> REQUIRED ACTION
With the pictures left out, restate exactly the part below that opens with the line containing "spin polarization and" and closes with the line containing "EXIF tag: 34850 ExposureProgram: 2 (166, 276)".

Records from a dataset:
Segment Open

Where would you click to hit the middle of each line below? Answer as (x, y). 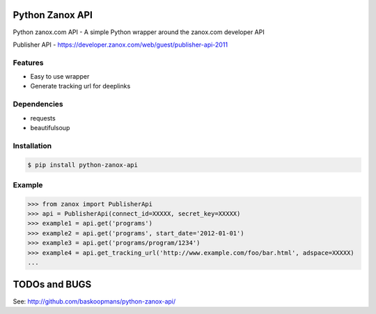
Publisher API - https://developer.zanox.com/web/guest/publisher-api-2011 (120, 45)
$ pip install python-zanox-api (83, 165)
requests (43, 118)
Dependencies (38, 104)
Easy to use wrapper (60, 77)
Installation (32, 146)
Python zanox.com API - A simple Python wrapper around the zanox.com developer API (139, 32)
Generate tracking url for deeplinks (80, 86)
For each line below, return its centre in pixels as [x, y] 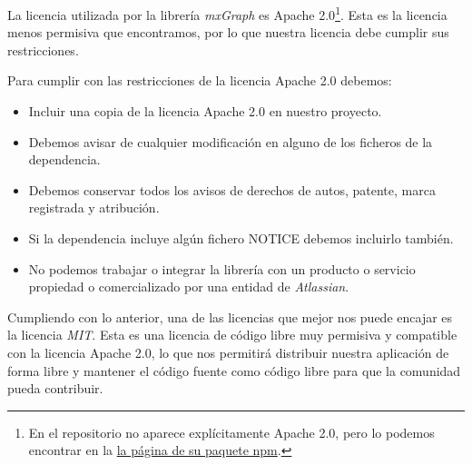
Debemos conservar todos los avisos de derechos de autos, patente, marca [232, 189]
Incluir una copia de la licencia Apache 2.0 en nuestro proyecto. [205, 111]
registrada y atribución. [94, 208]
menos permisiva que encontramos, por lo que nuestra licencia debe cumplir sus [228, 32]
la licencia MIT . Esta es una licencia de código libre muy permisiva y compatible [232, 335]
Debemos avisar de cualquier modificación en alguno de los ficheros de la [231, 141]
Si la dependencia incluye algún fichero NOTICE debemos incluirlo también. [241, 238]
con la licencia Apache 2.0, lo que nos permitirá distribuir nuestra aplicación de [228, 352]
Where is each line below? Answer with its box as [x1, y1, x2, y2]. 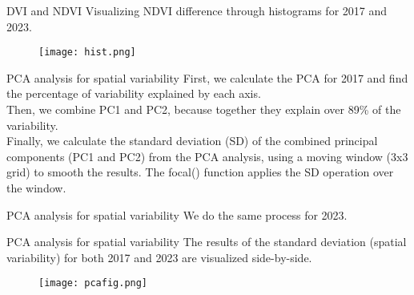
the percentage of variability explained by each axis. [6, 85, 261, 102]
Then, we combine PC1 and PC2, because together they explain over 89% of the [6, 101, 401, 118]
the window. [6, 180, 66, 196]
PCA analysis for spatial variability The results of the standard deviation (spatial [6, 233, 407, 250]
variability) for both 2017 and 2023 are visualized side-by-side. [6, 249, 312, 265]
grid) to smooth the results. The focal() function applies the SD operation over [6, 164, 394, 180]
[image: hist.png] [38, 46, 136, 59]
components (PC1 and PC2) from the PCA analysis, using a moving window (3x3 [6, 147, 408, 164]
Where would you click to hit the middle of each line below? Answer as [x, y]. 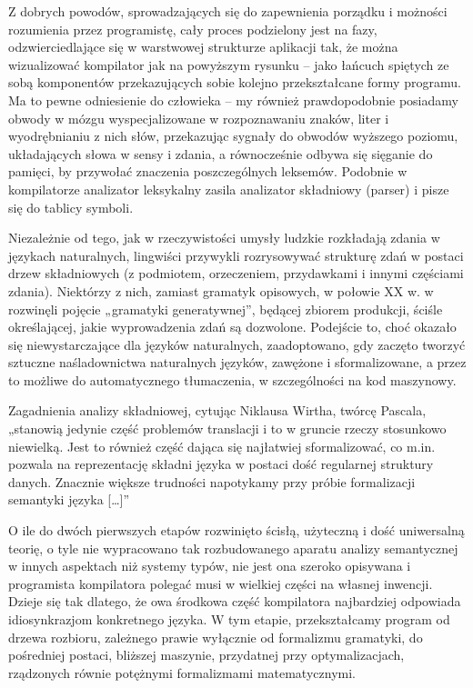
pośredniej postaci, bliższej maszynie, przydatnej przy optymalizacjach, [206, 655]
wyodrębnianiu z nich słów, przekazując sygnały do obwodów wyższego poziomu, [233, 136]
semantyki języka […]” [69, 499]
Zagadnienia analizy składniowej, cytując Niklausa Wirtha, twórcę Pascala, [217, 410]
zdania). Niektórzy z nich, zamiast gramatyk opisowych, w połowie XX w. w [221, 290]
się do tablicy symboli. [71, 207]
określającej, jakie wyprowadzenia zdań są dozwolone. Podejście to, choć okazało [232, 327]
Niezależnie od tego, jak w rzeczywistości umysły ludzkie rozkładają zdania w [224, 238]
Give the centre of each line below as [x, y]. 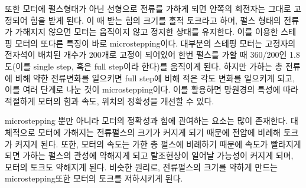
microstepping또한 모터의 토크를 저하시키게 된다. [94, 178]
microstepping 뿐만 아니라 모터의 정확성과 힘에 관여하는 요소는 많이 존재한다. [147, 121]
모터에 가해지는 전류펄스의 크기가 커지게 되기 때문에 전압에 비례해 [159, 132]
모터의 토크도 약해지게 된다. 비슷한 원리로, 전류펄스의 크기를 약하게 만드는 [141, 166]
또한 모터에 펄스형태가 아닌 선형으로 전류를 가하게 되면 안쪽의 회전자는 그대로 [148, 8]
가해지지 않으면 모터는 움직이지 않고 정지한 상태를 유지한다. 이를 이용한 [147, 32]
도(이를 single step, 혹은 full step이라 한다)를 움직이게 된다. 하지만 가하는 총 [144, 66]
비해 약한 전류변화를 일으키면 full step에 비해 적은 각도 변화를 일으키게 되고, [155, 77]
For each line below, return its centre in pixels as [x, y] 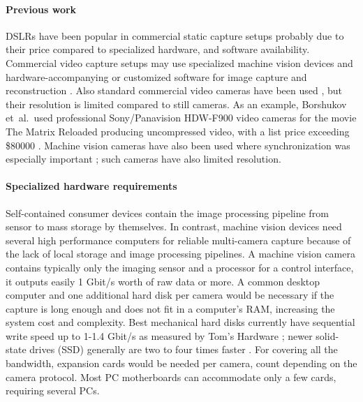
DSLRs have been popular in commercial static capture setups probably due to [175, 35]
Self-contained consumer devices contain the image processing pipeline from [167, 213]
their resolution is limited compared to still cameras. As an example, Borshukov [176, 104]
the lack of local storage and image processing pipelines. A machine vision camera [180, 254]
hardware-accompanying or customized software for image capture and [156, 76]
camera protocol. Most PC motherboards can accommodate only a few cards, [171, 377]
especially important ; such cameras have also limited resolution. [143, 159]
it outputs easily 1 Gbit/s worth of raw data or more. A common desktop [163, 281]
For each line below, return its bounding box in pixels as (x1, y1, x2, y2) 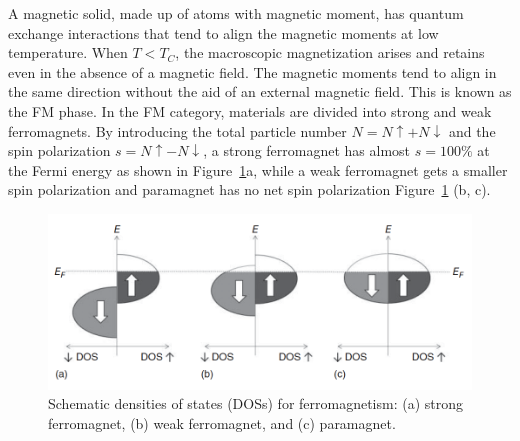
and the (448, 120, 496, 141)
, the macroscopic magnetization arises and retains (175, 42, 485, 63)
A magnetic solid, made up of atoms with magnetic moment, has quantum (8, 3, 464, 23)
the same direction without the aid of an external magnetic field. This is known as (8, 81, 512, 102)
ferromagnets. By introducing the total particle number (8, 120, 347, 141)
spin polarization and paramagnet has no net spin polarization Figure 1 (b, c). (8, 179, 491, 200)
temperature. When (8, 42, 128, 63)
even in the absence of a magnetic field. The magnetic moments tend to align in (8, 61, 497, 82)
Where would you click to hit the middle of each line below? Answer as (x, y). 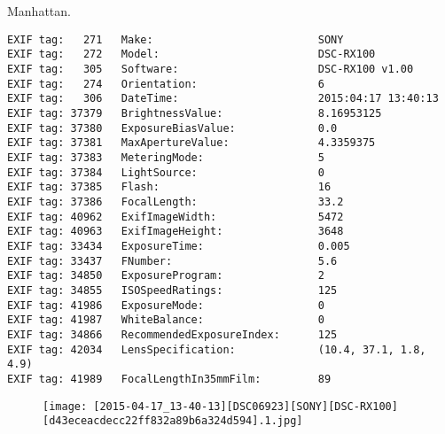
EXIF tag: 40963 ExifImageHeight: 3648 (176, 232)
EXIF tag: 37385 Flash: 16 (169, 187)
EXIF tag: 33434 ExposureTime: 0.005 (179, 246)
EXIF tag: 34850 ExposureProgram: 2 (166, 276)
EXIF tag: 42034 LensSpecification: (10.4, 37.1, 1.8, (217, 349)
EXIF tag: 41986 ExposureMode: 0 (166, 305)
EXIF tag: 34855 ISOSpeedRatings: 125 (172, 290)
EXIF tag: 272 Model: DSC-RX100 (191, 54)
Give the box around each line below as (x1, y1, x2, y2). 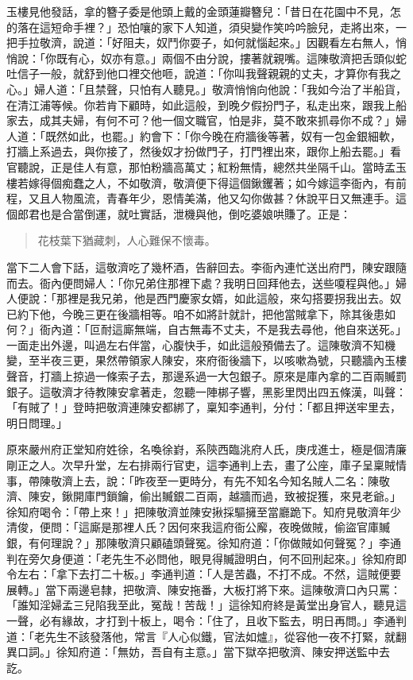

Segment Closed

> PROBLEM SOLUTION
spin polarization and paramagnet has no net spin polarization Figure 1 (b, c). (8, 179, 491, 200)
temperature. When (8, 42, 128, 63)
even in the absence of a magnetic field. The magnetic moments tend to align in (8, 61, 497, 82)
Where would you click to hit the middle of each line below? Answer as (x, y). 
EXIF tag: 40963 ExifImageHeight: 3648 (176, 232)
EXIF tag: 37385 Flash: 16 (169, 187)
EXIF tag: 33434 ExposureTime: 0.005 (179, 246)
EXIF tag: 34850 ExposureProgram: 2 (166, 276)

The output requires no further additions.